Заглохшая боль проснулась. Но мне было не до нее! Оскорбили мою профессию, мою, можно сказать, святыню! Да, я сама принимала букеты от выздоровевших пациентов! Но никогда не брала ни конфет, ни сервизов, ни ваз, которые мне пытались подсовывать... Всем этим я просто захлебнулась. Только и могла сказать, что "Вы... Вы...". Темнолицая соседка заметила:
- Еще одну психичную привезли. Мало нам Зинки. В такой палате не поправишься, только нервами изойдешь.

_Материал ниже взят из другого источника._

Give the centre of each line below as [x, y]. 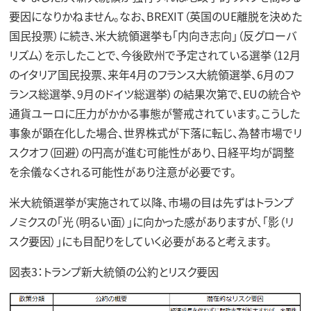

Я усилием воли себя успокоила. Все-таки я врач. Не сделают они меня просто "больной". Пусть временно больная, но - врач.
14
Дни и ночи в палате. Длинные дни, еще длиннее - ночи. Молчаливые, тянущие, стонущие. Нельзя повернуться, изменить позу. Ночью в полусне-полубреду собственное тело казалось разъятым, разрубленным. Почему-то вспоминалось изображение мясной туши, висевшее когда-то в гастрономе (потом его стыдливо сняли). Отдельные части враждовали между собой, а нога - со всеми сразу.
Днем было все-таки легче. День был полон незначительных, мелких, но событий. Умывание, еда, обход, процедуры, уколы. Ночь угнетала своей пустотой. Только лампы отражались в черных окнах.
Постепенно научилась, приподнимая верхнюю часть тела, кое-как себя обслуживать. Хорошо, что не располнела! Грузной, темнолицей соседке было куда хуже. У нее уже появились пролежни, несмотря на ежедневные протирания.
Сестры - внимательные, добросовестные. Нянечек попросту не хватает. Как везде. Но тут, в травматологии, это катастрофа. Палата на шесть человек, и ни одной ходячей! Лежачие мечтали, чтобы к ним положили хоть какую-нибудь ходячую. Хоть завалященькую... Я бы положила, будь моя власть. Но на обходах молчала, снедаемая несправедливой антипатией к Марте Владимировне (в сущности, к себе самой). Кто знает, может быть, кто-нибудь из моих больных так же беспричинно не любил меня? Вполне возможно. Мое "я" так же распалось на части, как и мое тело.
Кроме меня, в палате пятеро. Лучше всех можно было разглядеть ближайших соседок. Справа - грузная, темнолицая, озлобленная Ольга Матвеевна. Все было не по ней: больница, сестры, врачи, уже не говоря о нянечках. Врачей ненавидела "как класс" (я боялась выдать свою принадлежность к этому классу, но, кажется, все же выдавала - не словами, так интонацией). Про себя произносила целые речи в защиту нашей, пусть еще несовершенной, медицины. Но вслух - ни слова. По ночам Ольга Матвеевна храпела мужским, заливистым храпом. Тревога была в этом храпе, как и во всей Ольге Матвеевне.
Слева, напротив, веяло покоем. Там лежала плоская, почти бестелесная Дарья Ивановна. Добрый дух.
Бывшая работница швейной фабрики, ныне пенсионерка. Слабенькая, стойкая. Говорила: "Сначала повесили на вытяжение, потом видят: сердце не выдержит. Заложили в гипс. Им виднее". Этот гипс, доходивший до самых подмышек, весил, наверно, больше, чем заключенное в нем тело. Но старуха никогда не жаловалась, не стонала. Лежала молча, обычно с закрытыми глазами. Если у нее что-нибудь спрашивали - отвечала. Доброжелательно, тихо, внятно. С Дарьей Ивановной с первых же дней у меня образовалось что-то вроде дружбы. Потом переросшее в настоящую дружбу.